74 percent of Sudden Infant Death Syndrome due to bed-sharing with adult


Researchers suggest that around 74 percent of Sudden Infant Death Syndrome (SIDS) is due to bed-sharing with adults.

A latest study has analyzed some factors that are linked to sleep related deaths in infants less than four months old. The study reveals that bed-sharing with adults is the top risk factor as infants suffocate from objects in the sleep area such as pillows and blankets.

The researchers relied on death data of over 8,200 infants from 24 U.S. states that were collected between 2004 and 2012. The data was put together by the National Center for the Review and Prevention of Child Deaths Case Reporting System.

Around 69 percent of the infants died when they were sharing beds with adults. The research findings suggest that deaths of around 73.8 percent of younger infants below the age of four months was due to bed-sharing.

Dr. Jeffrey Colvin of Children's Mercy Hospitals and Clinic in Kansas City suggests that parents or infants, three months or younger, should be cautioned about the risks involved with bed-sharing. Parents should be warned that the sleeping area of their infants should be clear of objects. If an infant rolls, the chances of suffocation increases if there are objects in the sleeping area of the infant.

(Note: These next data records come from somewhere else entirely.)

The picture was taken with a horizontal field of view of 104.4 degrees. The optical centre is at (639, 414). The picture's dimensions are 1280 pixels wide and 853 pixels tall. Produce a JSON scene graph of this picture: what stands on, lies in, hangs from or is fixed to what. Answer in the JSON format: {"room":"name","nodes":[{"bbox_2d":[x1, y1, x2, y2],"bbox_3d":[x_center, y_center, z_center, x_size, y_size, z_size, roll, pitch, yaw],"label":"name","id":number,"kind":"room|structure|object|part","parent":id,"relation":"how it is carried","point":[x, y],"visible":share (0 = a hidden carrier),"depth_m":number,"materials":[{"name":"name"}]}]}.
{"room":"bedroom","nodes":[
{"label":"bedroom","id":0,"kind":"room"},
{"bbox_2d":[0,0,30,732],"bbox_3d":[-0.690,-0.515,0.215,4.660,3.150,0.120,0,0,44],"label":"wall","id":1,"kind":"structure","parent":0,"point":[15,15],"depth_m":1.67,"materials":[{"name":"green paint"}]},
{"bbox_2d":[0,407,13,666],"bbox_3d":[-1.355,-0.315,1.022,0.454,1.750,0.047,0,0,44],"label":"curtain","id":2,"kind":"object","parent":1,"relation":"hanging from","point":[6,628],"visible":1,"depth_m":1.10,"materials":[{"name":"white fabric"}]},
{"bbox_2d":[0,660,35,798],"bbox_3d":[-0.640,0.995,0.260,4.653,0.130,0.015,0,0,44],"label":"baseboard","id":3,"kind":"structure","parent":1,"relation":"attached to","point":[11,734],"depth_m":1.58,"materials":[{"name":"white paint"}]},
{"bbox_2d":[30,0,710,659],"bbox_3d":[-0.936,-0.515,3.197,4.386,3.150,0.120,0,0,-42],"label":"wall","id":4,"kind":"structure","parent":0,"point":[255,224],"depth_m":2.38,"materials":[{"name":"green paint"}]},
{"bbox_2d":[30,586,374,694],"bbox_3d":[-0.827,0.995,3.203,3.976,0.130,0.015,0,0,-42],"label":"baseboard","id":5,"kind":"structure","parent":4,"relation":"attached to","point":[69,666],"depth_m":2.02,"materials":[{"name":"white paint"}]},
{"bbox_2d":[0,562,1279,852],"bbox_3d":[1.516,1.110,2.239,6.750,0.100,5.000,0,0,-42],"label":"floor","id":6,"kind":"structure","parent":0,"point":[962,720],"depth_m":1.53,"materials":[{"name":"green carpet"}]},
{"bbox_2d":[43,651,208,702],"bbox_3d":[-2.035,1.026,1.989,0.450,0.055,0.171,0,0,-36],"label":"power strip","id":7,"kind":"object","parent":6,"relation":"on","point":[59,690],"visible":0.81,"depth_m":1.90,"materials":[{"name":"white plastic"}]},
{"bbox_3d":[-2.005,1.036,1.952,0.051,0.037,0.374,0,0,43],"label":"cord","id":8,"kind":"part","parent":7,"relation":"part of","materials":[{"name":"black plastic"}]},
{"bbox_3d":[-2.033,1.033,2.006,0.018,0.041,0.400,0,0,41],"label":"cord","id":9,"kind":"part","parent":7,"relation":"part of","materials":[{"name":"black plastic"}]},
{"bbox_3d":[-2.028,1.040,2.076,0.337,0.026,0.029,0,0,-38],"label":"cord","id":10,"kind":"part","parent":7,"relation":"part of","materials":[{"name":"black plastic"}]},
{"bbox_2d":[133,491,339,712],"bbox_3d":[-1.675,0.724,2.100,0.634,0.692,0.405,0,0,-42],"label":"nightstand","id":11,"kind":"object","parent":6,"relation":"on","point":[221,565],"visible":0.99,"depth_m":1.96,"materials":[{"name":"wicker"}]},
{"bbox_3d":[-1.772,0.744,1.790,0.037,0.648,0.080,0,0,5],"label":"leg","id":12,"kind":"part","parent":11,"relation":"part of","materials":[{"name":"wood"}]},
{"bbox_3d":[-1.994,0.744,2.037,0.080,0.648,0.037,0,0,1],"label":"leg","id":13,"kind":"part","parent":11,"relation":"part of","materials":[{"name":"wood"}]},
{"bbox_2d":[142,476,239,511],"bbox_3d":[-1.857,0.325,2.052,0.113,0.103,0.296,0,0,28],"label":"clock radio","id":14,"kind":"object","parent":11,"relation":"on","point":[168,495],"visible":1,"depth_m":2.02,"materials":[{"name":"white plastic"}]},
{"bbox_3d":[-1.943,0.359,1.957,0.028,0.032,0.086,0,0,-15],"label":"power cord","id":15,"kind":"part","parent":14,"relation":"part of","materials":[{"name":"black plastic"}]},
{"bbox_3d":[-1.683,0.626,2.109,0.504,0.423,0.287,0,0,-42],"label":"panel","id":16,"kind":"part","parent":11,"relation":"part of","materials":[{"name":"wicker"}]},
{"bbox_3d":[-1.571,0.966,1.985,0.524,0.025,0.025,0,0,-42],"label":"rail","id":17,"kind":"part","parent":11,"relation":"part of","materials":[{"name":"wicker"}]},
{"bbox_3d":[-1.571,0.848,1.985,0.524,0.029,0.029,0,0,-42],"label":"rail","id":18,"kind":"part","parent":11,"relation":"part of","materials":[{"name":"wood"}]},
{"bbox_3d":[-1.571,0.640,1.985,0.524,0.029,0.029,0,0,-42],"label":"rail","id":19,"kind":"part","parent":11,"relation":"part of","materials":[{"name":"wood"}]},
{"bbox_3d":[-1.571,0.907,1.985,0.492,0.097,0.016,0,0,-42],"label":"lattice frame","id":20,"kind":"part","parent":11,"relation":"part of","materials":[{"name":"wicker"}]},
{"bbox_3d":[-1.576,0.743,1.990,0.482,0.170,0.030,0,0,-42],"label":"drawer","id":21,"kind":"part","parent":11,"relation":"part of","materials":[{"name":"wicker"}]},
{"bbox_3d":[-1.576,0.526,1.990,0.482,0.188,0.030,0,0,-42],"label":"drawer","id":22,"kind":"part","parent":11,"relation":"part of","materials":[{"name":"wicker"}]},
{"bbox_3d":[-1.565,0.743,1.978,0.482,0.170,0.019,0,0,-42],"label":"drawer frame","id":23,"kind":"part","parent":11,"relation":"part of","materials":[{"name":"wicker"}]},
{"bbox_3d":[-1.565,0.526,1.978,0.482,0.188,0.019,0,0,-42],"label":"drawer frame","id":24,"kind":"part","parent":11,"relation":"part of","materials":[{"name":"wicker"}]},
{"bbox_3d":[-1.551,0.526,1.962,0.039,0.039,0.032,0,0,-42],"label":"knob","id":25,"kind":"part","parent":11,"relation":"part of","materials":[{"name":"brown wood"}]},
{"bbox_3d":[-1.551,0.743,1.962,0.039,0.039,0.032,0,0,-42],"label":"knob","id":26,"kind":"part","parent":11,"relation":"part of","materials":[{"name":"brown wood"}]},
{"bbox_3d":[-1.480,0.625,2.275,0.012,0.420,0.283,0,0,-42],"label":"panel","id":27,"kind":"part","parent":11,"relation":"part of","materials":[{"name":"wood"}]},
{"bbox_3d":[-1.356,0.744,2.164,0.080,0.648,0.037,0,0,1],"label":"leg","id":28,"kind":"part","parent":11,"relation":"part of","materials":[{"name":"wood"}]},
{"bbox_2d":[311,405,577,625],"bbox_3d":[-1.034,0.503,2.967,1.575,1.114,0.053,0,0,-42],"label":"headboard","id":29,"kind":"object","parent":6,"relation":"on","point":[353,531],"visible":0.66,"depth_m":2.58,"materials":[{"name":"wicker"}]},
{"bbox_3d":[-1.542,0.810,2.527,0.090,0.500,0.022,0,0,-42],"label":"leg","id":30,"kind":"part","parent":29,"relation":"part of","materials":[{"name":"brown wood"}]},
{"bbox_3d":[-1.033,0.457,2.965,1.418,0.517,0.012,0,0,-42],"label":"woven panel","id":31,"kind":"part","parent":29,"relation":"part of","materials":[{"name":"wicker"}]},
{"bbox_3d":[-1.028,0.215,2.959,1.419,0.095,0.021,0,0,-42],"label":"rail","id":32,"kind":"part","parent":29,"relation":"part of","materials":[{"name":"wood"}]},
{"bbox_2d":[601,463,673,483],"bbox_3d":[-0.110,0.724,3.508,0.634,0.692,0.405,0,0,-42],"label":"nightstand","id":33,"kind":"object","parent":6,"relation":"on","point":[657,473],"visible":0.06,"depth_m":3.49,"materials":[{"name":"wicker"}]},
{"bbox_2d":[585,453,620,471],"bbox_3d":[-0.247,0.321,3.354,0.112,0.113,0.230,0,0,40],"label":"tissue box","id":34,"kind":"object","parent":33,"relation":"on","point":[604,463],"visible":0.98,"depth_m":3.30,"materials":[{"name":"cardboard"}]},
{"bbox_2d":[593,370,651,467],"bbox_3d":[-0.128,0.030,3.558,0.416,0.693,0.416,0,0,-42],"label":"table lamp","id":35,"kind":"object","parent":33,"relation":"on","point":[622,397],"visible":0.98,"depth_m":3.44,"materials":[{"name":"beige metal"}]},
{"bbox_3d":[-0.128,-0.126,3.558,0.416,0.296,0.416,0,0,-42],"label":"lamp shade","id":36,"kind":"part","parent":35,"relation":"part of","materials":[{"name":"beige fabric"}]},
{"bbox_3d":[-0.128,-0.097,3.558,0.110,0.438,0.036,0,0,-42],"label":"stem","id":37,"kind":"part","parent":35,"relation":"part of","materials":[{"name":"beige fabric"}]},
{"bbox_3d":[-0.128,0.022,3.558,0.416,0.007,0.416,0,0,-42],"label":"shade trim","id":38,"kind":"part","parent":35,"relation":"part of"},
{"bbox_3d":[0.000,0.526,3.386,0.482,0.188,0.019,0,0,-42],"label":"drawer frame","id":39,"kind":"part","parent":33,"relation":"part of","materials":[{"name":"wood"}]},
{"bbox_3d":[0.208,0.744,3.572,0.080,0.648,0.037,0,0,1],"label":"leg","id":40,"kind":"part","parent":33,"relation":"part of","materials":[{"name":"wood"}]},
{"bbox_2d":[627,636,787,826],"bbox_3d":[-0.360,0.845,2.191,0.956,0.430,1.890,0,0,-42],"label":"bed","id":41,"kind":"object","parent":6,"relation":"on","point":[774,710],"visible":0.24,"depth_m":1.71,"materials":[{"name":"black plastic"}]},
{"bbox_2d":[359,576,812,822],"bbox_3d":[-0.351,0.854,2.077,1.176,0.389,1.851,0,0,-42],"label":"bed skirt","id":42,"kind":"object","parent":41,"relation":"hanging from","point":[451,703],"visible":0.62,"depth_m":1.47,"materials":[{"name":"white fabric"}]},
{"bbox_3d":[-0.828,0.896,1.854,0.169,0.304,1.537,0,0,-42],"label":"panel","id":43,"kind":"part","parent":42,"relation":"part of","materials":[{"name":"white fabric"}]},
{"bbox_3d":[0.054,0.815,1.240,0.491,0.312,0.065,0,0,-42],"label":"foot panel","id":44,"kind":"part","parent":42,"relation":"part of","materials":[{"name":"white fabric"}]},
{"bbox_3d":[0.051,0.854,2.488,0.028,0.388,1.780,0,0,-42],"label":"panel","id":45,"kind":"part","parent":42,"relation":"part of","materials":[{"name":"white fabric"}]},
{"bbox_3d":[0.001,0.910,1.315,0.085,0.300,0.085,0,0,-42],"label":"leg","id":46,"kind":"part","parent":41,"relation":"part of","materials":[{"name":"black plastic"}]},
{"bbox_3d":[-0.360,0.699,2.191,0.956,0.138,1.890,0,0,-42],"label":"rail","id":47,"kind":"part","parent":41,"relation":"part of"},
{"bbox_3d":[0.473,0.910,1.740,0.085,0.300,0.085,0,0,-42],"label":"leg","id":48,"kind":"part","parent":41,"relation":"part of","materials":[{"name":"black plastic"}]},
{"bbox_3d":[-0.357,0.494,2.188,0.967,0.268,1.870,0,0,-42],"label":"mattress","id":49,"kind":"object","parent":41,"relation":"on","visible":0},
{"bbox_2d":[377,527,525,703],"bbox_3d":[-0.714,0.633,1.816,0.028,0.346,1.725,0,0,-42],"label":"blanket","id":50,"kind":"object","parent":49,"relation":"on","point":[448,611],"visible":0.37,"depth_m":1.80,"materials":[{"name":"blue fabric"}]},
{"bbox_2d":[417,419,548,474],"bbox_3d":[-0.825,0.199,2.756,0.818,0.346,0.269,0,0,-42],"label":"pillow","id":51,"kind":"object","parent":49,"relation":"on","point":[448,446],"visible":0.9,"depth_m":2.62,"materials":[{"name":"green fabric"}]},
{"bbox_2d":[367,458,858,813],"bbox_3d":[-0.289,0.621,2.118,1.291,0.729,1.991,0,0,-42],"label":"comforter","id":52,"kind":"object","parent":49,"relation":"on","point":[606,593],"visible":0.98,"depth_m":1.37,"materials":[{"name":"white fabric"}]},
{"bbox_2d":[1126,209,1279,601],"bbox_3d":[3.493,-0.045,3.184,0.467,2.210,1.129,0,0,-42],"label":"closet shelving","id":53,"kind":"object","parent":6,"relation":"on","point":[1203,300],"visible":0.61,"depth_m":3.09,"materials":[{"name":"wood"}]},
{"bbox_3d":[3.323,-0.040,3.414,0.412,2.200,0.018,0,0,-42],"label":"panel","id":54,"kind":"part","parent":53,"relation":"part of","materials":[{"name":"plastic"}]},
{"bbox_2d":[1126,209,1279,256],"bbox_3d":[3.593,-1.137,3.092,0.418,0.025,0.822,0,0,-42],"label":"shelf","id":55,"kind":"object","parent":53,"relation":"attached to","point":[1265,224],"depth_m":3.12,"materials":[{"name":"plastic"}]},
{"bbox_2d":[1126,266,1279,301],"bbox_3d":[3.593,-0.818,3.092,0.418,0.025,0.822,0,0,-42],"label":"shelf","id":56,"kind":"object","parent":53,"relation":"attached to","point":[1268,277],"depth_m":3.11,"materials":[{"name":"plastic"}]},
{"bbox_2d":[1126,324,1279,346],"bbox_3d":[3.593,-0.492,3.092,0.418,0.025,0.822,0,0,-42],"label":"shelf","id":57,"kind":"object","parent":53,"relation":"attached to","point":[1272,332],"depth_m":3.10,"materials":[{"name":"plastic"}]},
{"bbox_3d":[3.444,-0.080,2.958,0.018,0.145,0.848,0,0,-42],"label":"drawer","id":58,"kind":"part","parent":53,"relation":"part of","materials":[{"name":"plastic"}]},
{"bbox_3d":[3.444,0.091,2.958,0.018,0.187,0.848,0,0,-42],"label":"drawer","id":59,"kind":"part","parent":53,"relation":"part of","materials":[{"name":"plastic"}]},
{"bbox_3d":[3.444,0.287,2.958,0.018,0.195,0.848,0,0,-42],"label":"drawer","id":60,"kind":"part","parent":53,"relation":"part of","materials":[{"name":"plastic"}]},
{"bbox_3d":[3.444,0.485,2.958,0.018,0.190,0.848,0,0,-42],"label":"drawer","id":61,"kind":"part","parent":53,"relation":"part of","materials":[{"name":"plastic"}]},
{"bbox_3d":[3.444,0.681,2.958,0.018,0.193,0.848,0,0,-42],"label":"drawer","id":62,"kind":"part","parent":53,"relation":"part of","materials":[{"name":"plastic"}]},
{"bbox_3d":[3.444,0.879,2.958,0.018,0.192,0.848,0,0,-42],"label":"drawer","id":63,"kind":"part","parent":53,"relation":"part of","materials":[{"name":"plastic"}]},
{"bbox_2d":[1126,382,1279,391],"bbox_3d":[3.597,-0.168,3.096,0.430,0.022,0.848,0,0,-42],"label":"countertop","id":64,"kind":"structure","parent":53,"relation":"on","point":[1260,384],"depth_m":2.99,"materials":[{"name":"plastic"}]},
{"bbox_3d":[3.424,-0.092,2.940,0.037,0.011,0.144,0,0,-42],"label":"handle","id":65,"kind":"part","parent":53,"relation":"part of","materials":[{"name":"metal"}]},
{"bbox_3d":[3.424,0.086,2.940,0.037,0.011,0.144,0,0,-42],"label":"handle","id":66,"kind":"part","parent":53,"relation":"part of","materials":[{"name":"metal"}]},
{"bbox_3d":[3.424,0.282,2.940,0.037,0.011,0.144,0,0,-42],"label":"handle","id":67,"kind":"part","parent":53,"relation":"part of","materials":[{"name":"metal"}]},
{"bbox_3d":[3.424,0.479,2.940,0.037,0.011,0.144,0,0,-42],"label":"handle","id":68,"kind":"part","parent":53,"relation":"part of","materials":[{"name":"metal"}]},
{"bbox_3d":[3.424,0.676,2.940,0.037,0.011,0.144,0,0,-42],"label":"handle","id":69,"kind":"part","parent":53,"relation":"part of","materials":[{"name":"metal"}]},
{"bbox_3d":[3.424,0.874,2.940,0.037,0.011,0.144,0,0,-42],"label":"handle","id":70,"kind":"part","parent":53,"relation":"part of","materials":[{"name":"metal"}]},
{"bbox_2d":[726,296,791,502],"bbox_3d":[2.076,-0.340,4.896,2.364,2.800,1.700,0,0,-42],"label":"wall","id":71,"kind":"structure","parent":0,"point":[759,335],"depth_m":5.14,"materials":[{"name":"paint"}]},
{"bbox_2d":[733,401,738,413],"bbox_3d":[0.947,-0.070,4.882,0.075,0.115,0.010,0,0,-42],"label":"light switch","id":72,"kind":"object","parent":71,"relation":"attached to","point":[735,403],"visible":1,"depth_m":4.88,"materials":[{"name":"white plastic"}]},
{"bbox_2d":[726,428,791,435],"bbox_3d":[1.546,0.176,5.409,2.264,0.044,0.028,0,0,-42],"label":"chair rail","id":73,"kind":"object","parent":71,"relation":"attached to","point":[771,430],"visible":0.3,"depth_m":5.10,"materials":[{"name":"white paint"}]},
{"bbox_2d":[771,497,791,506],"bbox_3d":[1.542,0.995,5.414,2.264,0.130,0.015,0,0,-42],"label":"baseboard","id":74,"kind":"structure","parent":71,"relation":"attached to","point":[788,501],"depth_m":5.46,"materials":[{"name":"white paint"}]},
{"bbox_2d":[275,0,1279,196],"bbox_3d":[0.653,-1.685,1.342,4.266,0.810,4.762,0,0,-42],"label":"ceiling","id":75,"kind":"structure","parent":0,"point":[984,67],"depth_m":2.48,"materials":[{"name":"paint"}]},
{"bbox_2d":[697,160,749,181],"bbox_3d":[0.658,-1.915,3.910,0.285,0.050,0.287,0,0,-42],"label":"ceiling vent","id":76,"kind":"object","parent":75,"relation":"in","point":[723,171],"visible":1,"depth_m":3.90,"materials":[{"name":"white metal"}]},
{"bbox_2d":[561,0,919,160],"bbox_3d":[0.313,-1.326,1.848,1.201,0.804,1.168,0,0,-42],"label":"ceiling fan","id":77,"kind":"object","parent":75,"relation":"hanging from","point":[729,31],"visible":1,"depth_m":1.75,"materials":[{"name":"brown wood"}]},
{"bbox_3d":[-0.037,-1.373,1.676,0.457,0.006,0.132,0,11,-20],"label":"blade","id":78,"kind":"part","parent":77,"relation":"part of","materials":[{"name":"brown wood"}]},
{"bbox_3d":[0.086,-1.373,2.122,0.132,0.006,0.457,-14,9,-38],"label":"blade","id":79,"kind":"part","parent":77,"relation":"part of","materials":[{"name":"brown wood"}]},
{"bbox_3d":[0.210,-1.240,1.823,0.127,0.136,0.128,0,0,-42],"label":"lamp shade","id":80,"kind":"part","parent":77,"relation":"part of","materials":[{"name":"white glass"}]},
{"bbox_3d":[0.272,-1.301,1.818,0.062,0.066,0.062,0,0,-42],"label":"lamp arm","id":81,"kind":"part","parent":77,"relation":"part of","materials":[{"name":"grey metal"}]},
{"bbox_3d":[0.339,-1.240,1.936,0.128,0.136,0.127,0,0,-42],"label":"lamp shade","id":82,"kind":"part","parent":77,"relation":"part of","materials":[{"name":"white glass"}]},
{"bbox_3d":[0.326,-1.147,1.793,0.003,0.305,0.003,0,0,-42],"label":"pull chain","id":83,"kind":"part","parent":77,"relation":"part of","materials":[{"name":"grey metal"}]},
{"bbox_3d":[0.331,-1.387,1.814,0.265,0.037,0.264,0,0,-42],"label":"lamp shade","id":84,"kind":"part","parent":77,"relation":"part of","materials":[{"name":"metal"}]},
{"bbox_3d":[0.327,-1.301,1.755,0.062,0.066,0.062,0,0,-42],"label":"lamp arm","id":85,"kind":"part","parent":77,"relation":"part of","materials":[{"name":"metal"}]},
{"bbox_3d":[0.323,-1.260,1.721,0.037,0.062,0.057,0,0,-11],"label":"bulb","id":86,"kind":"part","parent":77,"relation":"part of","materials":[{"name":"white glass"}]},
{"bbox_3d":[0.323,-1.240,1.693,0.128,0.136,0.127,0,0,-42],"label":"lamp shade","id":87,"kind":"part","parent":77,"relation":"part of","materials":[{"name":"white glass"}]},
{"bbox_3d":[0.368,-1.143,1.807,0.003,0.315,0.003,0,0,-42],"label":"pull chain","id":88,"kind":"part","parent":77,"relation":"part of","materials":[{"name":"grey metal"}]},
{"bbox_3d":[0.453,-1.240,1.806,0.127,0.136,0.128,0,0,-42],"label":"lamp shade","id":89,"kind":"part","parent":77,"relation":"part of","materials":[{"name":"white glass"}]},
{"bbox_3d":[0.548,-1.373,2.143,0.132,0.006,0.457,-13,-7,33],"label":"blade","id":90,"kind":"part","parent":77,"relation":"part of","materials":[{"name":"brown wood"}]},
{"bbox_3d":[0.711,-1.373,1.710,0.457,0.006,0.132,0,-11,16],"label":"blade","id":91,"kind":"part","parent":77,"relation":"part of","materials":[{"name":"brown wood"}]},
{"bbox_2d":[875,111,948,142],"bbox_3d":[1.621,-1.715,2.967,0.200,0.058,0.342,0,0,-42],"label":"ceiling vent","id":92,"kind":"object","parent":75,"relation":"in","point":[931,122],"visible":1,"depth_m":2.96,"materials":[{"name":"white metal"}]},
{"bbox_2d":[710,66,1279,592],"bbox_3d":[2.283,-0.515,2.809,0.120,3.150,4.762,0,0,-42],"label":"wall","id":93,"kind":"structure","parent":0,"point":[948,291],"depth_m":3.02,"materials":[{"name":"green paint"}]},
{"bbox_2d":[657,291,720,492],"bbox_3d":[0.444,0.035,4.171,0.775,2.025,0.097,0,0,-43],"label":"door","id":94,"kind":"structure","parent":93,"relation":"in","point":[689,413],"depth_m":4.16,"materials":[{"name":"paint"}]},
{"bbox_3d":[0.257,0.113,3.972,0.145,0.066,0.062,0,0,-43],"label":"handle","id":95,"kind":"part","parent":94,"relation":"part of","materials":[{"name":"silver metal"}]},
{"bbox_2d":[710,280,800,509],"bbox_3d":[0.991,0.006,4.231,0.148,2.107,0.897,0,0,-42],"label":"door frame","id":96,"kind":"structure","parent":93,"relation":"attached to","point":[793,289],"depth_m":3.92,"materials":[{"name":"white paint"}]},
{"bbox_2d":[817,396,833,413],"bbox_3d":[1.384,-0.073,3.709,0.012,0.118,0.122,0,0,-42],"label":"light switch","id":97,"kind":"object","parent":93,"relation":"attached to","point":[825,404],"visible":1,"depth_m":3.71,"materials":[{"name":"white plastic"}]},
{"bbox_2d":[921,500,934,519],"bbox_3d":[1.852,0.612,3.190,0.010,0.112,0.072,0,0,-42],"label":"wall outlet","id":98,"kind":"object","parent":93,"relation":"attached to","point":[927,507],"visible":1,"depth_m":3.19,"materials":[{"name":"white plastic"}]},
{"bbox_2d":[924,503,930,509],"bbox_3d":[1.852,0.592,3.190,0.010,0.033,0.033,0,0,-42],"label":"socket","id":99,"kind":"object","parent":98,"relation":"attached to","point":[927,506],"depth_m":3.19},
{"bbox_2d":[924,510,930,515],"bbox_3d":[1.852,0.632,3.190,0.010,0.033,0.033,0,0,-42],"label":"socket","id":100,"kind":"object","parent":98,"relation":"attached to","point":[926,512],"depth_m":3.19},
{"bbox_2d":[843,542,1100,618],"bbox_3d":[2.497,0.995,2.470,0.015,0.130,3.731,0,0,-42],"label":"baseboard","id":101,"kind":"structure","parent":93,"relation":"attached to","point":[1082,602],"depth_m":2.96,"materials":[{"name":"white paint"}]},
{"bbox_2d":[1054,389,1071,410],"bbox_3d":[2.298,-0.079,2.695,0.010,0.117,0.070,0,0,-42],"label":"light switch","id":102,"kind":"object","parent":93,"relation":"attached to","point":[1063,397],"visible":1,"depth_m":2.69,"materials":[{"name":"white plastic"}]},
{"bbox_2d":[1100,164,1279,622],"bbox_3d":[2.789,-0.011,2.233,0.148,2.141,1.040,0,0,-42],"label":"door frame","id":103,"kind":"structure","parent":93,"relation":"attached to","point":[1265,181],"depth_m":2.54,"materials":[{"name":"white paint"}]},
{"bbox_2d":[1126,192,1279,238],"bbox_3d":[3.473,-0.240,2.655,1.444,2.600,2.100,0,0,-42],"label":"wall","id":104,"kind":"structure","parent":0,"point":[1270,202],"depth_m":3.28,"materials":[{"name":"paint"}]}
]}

Rachel Moon, M.D., a pediatrician and SIDS researcher at Children's National Health Hospital, who is also an author of the study, wrote an email to The Huffington Post that says bed-sharing for infants less than four months is "extremely risky."

"Although we always recommend that the infant's sleep area be clear of pillows, blankets, bumper pads, etc., many parents forget the importance of this message as the baby gets older," says Moon.

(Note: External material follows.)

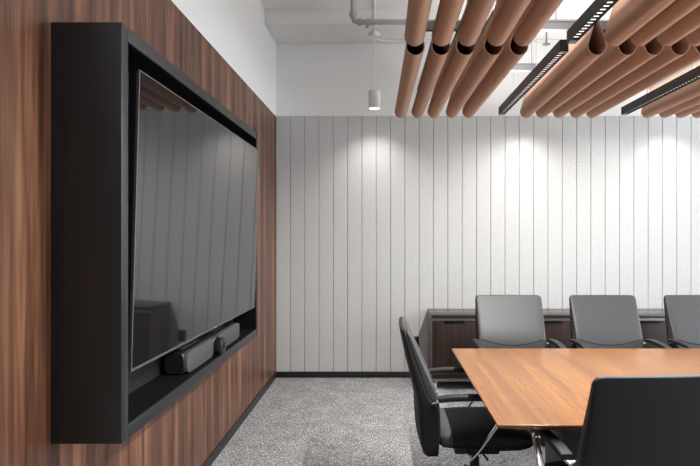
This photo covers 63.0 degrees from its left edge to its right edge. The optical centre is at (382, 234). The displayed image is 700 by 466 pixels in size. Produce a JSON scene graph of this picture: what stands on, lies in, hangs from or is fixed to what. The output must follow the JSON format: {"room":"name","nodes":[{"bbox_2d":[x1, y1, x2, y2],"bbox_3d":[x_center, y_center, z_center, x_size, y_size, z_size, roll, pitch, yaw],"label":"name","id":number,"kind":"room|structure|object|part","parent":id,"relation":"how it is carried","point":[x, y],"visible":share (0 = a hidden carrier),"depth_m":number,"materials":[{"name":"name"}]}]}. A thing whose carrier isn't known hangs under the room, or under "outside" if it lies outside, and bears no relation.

The Canadian Paediatric Society reiterated its suggestions for safe sleeping environments for infants.

"The recommended practice of independent sleeping will likely continue to be the preferred sleeping arrangement for infants in Canada, but a significant proportion of families will still elect to sleep together," per a statement by Canadian Paediatric Society.

The latest findings reinforces that infants should sleep in the same room as parents but not share beds with parents.